- Born: February 9, 1894 San Rafael, California
- Died: August 9, 1958 (aged 64) Fresno, California
- Education: University of California, Berkeley, 1913 B.S., Massachusetts Institute of Technology, 1916
- Occupation: Architect
- Practice: Shields, Fisher and Lake Fisher, Lake & Traver Lake and Hastrup

= Fisher, Lake & Traver =

American architectural firm

Fisher, Lake & Traver was an architecture firm based in Fresno and Los Angeles, California. It was the successor to Shields, Fisher and Lake, based in Fresno. Three of their buildings (Hollywood Roosevelt Hotel, The Willmore, and Westward Ho) have been entered into the National Register of Historic Places.

==Partners==
===H. Rafael Lake===

H. Rafael Lake was born in 1894 in San Rafael, California and grew up in the bay area. He started college at the University of California, Berkeley in 1913 and completed his undergraduate degree in architecture at Massachusetts Institute of Technology in 1916.

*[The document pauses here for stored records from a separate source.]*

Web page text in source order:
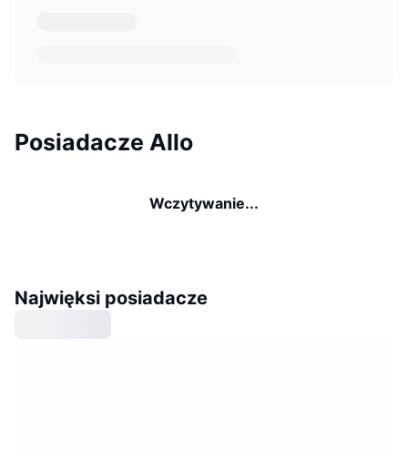
Posiadacze Allo
Wczytywanie...
Najwięksi posiadacze
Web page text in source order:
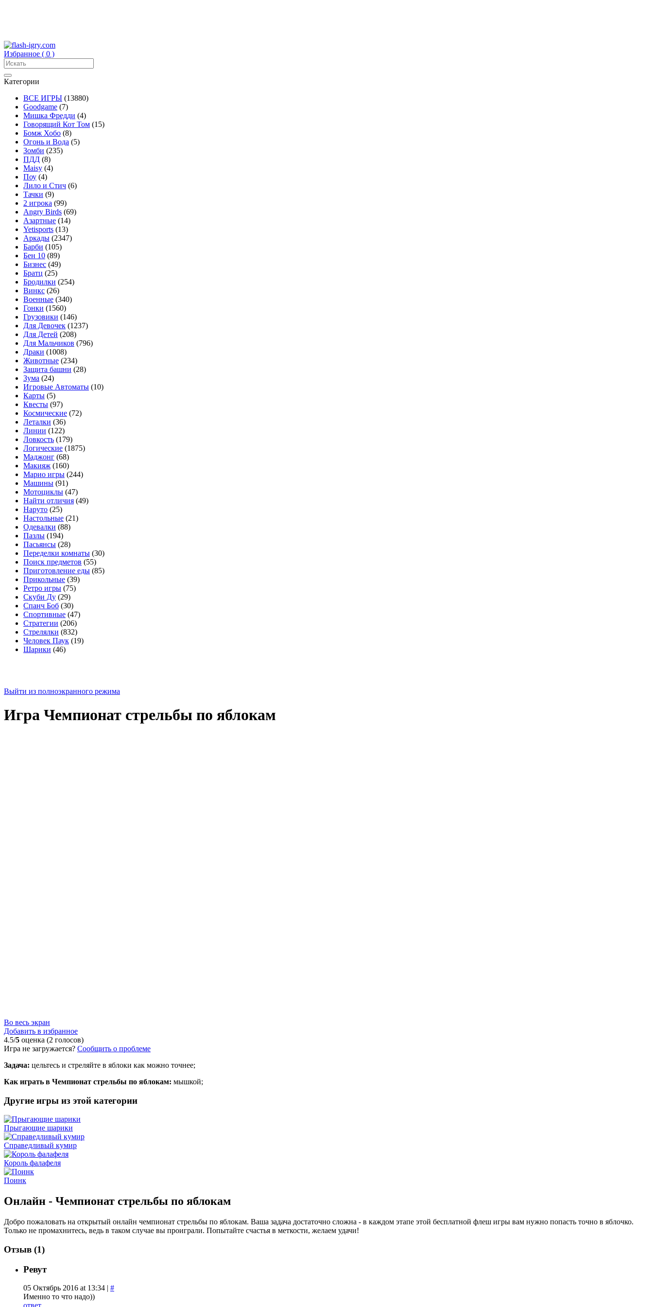
Избранное ( 0 )
Категории
ВСЕ ИГРЫ (13880)
Goodgame (7)
Мишка Фредди (4)
Говорящий Кот Том (15)
Бомж Хобо (8)
Огонь и Вода (5)
Зомби (235)
ПДД (8)
Maisy (4)
Поу (4)
Лило и Стич (6)
Тачки (9)
2 игрока (99)
Angry Birds (69)
Азартные (14)
Yetisports (13)
Аркады (2347)
Барби (105)
Бен 10 (89)
Бизнес (49)
Братц (25)
Бродилки (254)
Винкс (26)
Военные (340)
Гонки (1560)
Грузовики (146)
Для Девочек (1237)
Для Детей (208)
Для Мальчиков (796)
Драки (1008)
Животные (234)
Защита башни (28)
Зума (24)
Игровые Автоматы (10)
Карты (5)
Квесты (97)
Космические (72)
Леталки (36)
Линии (122)
Ловкость (179)
Логические (1875)
Маджонг (68)
Макияж (160)
Марио игры (244)
Машины (91)
Мотоциклы (47)
Найти отличия (49)
Наруто (25)
Настольные (21)
Одевалки (88)
Пазлы (194)
Пасьянсы (28)
Переделки комнаты (30)
Поиск предметов (55)
Приготовление еды (85)
Прикольные (39)
Ретро игры (75)
Скуби Ду (29)
Спанч Боб (30)
Спортивные (47)
Стратегии (206)
Стрелялки (832)
Человек Паук (19)
Шарики (46)
Выйти из полноэкранного режима
Игра Чемпионат стрельбы по яблокам
Во весь экран
Добавить в избранное
4.5/5 оценка (2 голосов)
Игра не загружается? Сообщить о проблеме
Задача: цельтесь и стреляйте в яблоки как можно точнее;
Как играть в Чемпионат стрельбы по яблокам: мышкой;
Другие игры из этой категории
Прыгающие шарики
Справедливый кумир
Король фалафеля
Поинк
Онлайн - Чемпионат стрельбы по яблокам
Добро пожаловать на открытый онлайн чемпионат стрельбы по яблокам. Ваша задача достаточно сложна - в каждом этапе этой бесплатной флеш игры вам нужно попасть точно в яблочко.
Только не промахнитесь, ведь в таком случае вы проиграли. Попытайте счастья в меткости, желаем удачи!
Отзыв (1)
Ревут
05 Октябрь 2016 at 13:34 | #
Именно то что надо))
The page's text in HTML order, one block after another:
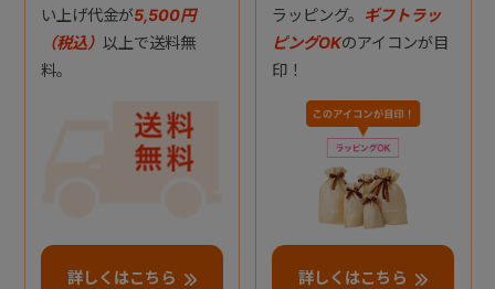
い上げ代金が5,500円
（税込） 以上で送料無
料。
詳しくはこちら
ラッピング。 ギフトラッ
ピングOKのアイコンが目
印！
詳しくはこちら
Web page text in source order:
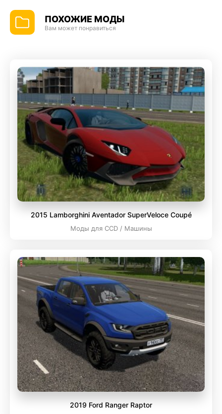
ПОХОЖИЕ МОДЫ
Вам может понравиться
2015 Lamborghini Aventador SuperVeloce Coupé
Моды для CCD / Машины
2019 Ford Ranger Raptor
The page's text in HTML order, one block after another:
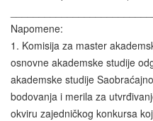
Napomene:
1. Komisija za master
osnovne akademske studije
akademske studije
bodovanja i merila za
okviru zajedničkog konkursa
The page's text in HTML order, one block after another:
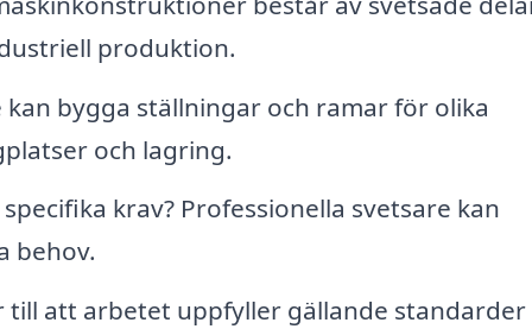
produktion.
bygga ställningar och ramar för olika
och lagring.
krav? Professionella svetsare kan
behov.
till att arbetet uppfyller gällande standarder

After graduating and World War One military service, Lake moved to New York, where he worked with Cass Gilbert from 1918 to 1923. In 1923, Lake moved to Fresno, California after receiving a commission to design the Hotel Californian. In 1924, he partnered with Fisher and Shields to create Shields, Fisher and Lake, and in 1925, Traver replaced Shields to create Fisher, Lake & Traver. For the latter, Fisher and Traver manned the firm's Los Angeles office while Lake manned its Fresno office.

Post Fisher, Lake & Traver, Lake partnered with William Hastrup, then with Elso Di Luck.

===Harrison B. Traver===

Harrison B. Traver was born in 1881 in Hudson, New York and completed his undergraduate degree in architecture at the University of Pennsylvania in 1906. From 1907 to 1911, he worked as a draftsman for Paul Cret and Harvey Wiley Corbett and was a Staff Architect in California. In 1911, he partnered with William Demmond Coates Jr., and in 1912, they gained statewide attention when their proposal for a San Francisco City Hall design competition took second prize. The partners moved to Fresno in 1914, where they designed Liberty Theatre, Fresno High School, Hanford High School, and Porterville High School.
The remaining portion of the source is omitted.